Researchers from the Luddy School of Informatics, Computing, and Engineering, Instituto Gulbenkian de Ciência, and Northeastern University have developed a novel mathematical framework that increases causal explainability and control of biochemical systems, including those involved in disease.
In a paper featured on the cover of the journal Proceedings of the National Academy of Sciences (PNAS), Professor of Informatics Luis Rocha and Alexander Gates, who earned his Ph.D. in complex networks and systems from the Luddy School, introduce the effective graph to capture the nonlinear logical redundancy present in biochemical network regulation, signaling, and control. Together with Rion Correia, who also earned his Ph.D. in CNS from the Luddy School, and Xuan Wang, a current student of the same program, they demonstrate the utility of the approach with computational models of human cancer cells, showing that the effective graph reveals why some cancer medications are more effective than others in killing breast cancer cells.
“The basic idea is very simple: some interactions are much more important than others,” said Gates, who is now part of the Center for Complex Networks Research at Northeastern University. “Given a biological model, we identify genetic ‘master switches’ which render many of the other known interactions redundant. This allows us to identify prominent pathways that effectively control biochemical regulation and signaling. A surprising consequence is that these pathways can change in the presence of drugs. In other words, drugs can change which molecular interactions act as ‘master switches’.”
Gates and Rocha are lead authors for the paper.
“We have analyzed a large battery of biochemical regulation and signaling networks, some involved in human disease, others in well-known biological processes across organisms,” Rocha said. “We have learned that in all these systems there is an unexpectedly large number of redundant interactions. In short, this means that although a certain cellular component, say a protein, may be potentially regulated by a large number of other components, in the dynamics of the cell it is actually only regulated by a very small number of other molecular products. This massive redundancy is likely in place to make biological organisms resilient to random perturbations while facilitating phenotypic regulation .”
The discovery of the redundancy can be used to find the few components that are actually needed to control the cell. The paper exemplifies this with a large signaling network of genes, proteins, and other components involved in breast cancer.
“Our ultimate goal is to be able to identify genes and other molecular elements that can revert a diseased cell, especially cancer cells, to a healthy state,” Rocha said.“ At the Center for Social and Biomedical Complexity, we have been working on using complex networks and systems methods to design and study systems biology models, focusing on understanding how to control them. This agenda includes developing artificial intelligence, machine learning, dynamical systems, and network science methods that can be used at all levels of this process: from inferring networks of biochemical regulation and signaling from experimental data to synthesizing such data into networks and their subsequent analysis.”
Rocha and his colleagues used 78 experimentally validated models derived from systems biology to demonstrate that redundant pathways are prevalent in biological models of biochemical regulation, that the effective graph provides a probabilistic but precise characterization of multivariate dynamics in a causal graph form, and it provides an accurate explanation of how dynamical perturbation and control signals, such as those induced by cancer drug therapies, propagate in biochemical pathways.

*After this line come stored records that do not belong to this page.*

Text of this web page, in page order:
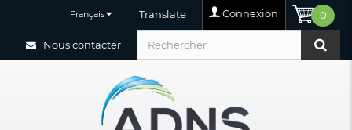
0
Connexion
Translate
Français
Nous contacter
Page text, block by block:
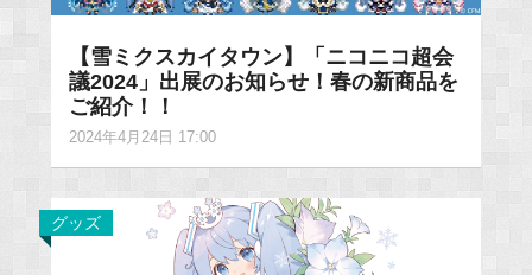
【雪ミクスカイタウン】「ニコニコ超会
議2024」出展のお知らせ！春の新商品を
ご紹介！！
2024年4月24日 17:00
グッズ
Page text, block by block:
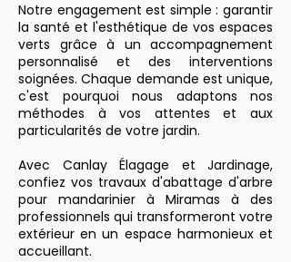
Notre engagement est simple : garantir
la santé et l'esthétique de vos espaces
verts grâce à un accompagnement
personnalisé et des interventions
soignées. Chaque demande est unique,
c'est pourquoi nous adaptons nos
méthodes à vos attentes et aux
particularités de votre jardin.
Avec Canlay Élagage et Jardinage,
confiez vos travaux d'abattage d'arbre
pour mandarinier à Miramas à des
professionnels qui transformeront votre
extérieur en un espace harmonieux et
accueillant.
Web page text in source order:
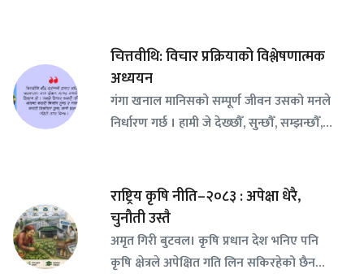
चित्तवीथि: विचार प्रक्रियाको विश्लेषणात्मक
अध्ययन
गंगा खनाल मानिसको सम्पूर्ण जीवन उसको मनले
निर्धारण गर्छ । हामी जे देख्छौँ, सुन्छौँ, सम्झन्छौँ,…
राष्ट्रिय कृषि नीति–२०८३ : अपेक्षा धेरै,
चुनौती उस्तै
अमृत गिरी बुटवल। कृषि प्रधान देश भनिए पनि
कृषि क्षेत्रले अपेक्षित गति लिन सकिरहेको छैन…
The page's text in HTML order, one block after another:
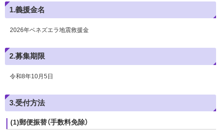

The process has the potential to be used in a wide variety of other applications.
“From the complex systems viewpoint, we want to expand the range of models the methodology is applicable to, namely by collaborating with specialists to apply it to epidemiolocal, ecological, eco-evolutionary, and even brain networks,” Rocha said. “From the biomedical complexity viewpoint, we will work to include the methodology in translational workflows whereby we can infer personalized networks that can be analyzed for specific disease cohorts and even individual patients.”
The research in the PNAS study has built upon the foundation laid by previous projects funded by the National Institutes of Health, the National Science Foundation, the Fulbright Scholars Program, and other entities.
“Beyond its scientific importance, this work reflects the winding/twisting paths that research takes,” Gates said. “The core ideas were originally conceived as a secondary idea in my Ph.D. thesis project at IU with Luis. It took 6-7 years and interactions with great collaborators for us to formalize the technical details and think through the implications of the framework, during which the project transformed several times. The result is a tour-de-force that I am particularly proud of. It’s a combination of novel mathematics, applied statistical insights, and a detailed biological case-study.”
“Collaboration is the backbone of research at the Luddy School, and Luis and his colleagues have shown what can be accomplished with expertise at multiple levels,” said Kay Connelly, the associate dean for research at Luddy. “Their developments have the potential to create important breakthroughs in treatment, and they open new pathways for advancement.”